Thorkild Grosbøll (27 February 1948 – 10 May 2020) was a parish priest in the Church of Denmark. In the early 2000s he received a lot of media attention in Denmark for publicly stating disbelief in an interventionist creator God. He died on 10 May 2020 after a short illness.

==Early career==
After various other services, Grosbøll became parish priest in Taarbæk June 1991.

==Statement and controversy==
In the spring of 2003, Thorkild Grosbøll published the book En Sten i Skoen (A Stone in the Shoe), resulting in very limited reactions, though he wrote in it that he does not believe in God. On 23 May 2003, the Danish newspaper Weekendavisen published an interview with Grosbøll, in which he repeated statements from his book, in particular that he does not believe in a creating or upholding God.

After a public outcry, the bishop in Elsinore, Lise-Lotte Rebel, started talks with the priest on 3 June 2003 about his faith. Simultaneously, she relieved him of his duties as parish priest in Taarbæk as she believed Grosbøll had failed on four accounts:

- neglected the creed of the Church of Denmark
- subverted the respectability of the service
- ignored orders
- created profound confusion about the Church of Denmark.

On 23 July 2003, Thorkild Grosbøll was allowed to continue his service as a parish priest in Taarbæk, subject to special supervision by the bishop.

On 3 June 2004, Grosbøll was instructed to resign no later than June 4, or he would be suspended.
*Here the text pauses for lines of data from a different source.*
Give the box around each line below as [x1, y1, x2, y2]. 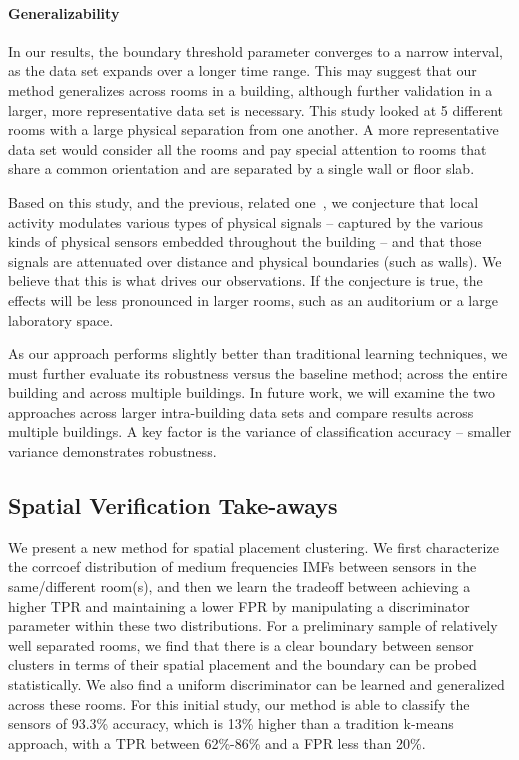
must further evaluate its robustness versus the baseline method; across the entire [8, 362, 508, 383]
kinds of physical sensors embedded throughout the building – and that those [8, 231, 482, 252]
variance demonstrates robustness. [8, 441, 217, 462]
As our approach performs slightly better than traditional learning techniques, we [8, 343, 508, 364]
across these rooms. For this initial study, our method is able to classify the [8, 693, 470, 714]
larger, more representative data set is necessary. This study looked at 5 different [8, 99, 504, 120]
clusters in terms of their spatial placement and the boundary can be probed [8, 654, 477, 675]
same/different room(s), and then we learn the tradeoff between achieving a [8, 576, 471, 597]
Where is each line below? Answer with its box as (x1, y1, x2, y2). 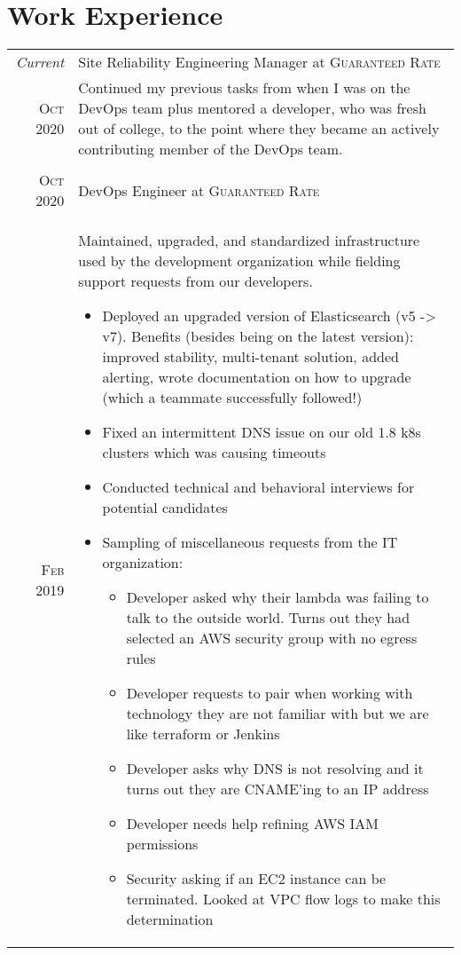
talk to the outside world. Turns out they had (126, 607, 410, 628)
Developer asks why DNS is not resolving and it (126, 758, 424, 779)
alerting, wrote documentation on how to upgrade (102, 367, 411, 388)
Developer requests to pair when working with (126, 683, 413, 704)
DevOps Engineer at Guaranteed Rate (78, 179, 320, 201)
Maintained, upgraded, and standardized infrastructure (78, 230, 420, 251)
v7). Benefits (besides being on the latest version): (102, 326, 414, 347)
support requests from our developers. (78, 271, 313, 292)
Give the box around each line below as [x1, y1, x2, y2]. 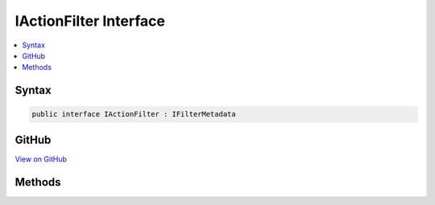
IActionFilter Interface [14, 12, 165, 30]
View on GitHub [14, 154, 68, 164]
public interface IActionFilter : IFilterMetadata [31, 109, 237, 119]

On 7 June 2004, the chairman of the elected parish council in Taarbæk, Lars Heilesen, informed the parish about the situation in the church in Taarbæk. On 10 June 2004, Rebel again relieved Thorkild Grosbøll of his duties.

During all these events, the parish community in Taarbæk stood by Thorkild Grosbøll. There was an animated public debate, occasionally fuelled by statements from Grosbøll like: "God belongs in the past. He is actually so old fashioned that I am baffled by modern people believing in his existence. I am thoroughly fed up with empty words about miracles and eternal life." At the same time he maintained that the bishop and the press misunderstood him, taking quotes from his sermons out of context.

On 12 July 2004 the Ministry of Ecclesiastical Affairs transferred the case to an ecclesiastical court. The first stage of this process, a hearing of the involved parties, was concluded February 2005. On 11 May 2005, the ministry relieved bishop Rebel from her supervision of Thorkild Grosbøll, and transferred the supervision to the bishop in Roskilde, Jan Lindhardt. Thereby the ministry put the ecclesiastical court case on hold. On 20 May 2006 Grosbøll confirmed his priestly vows before Lindhardt in the presence of witnesses and by his signature, and was allowed to serve again as parish priest, but was instructed not to talk to the press.

Thus the case was put to rest till autumn 2007, where it was decided that the supervision was to be transferred to the bishop in Århus, Kjeld Holm, by 1 May 2008, when Lindhardt would retire. As announced shortly after this decision, Grosbøll retired early when he turned 60 in February 2008.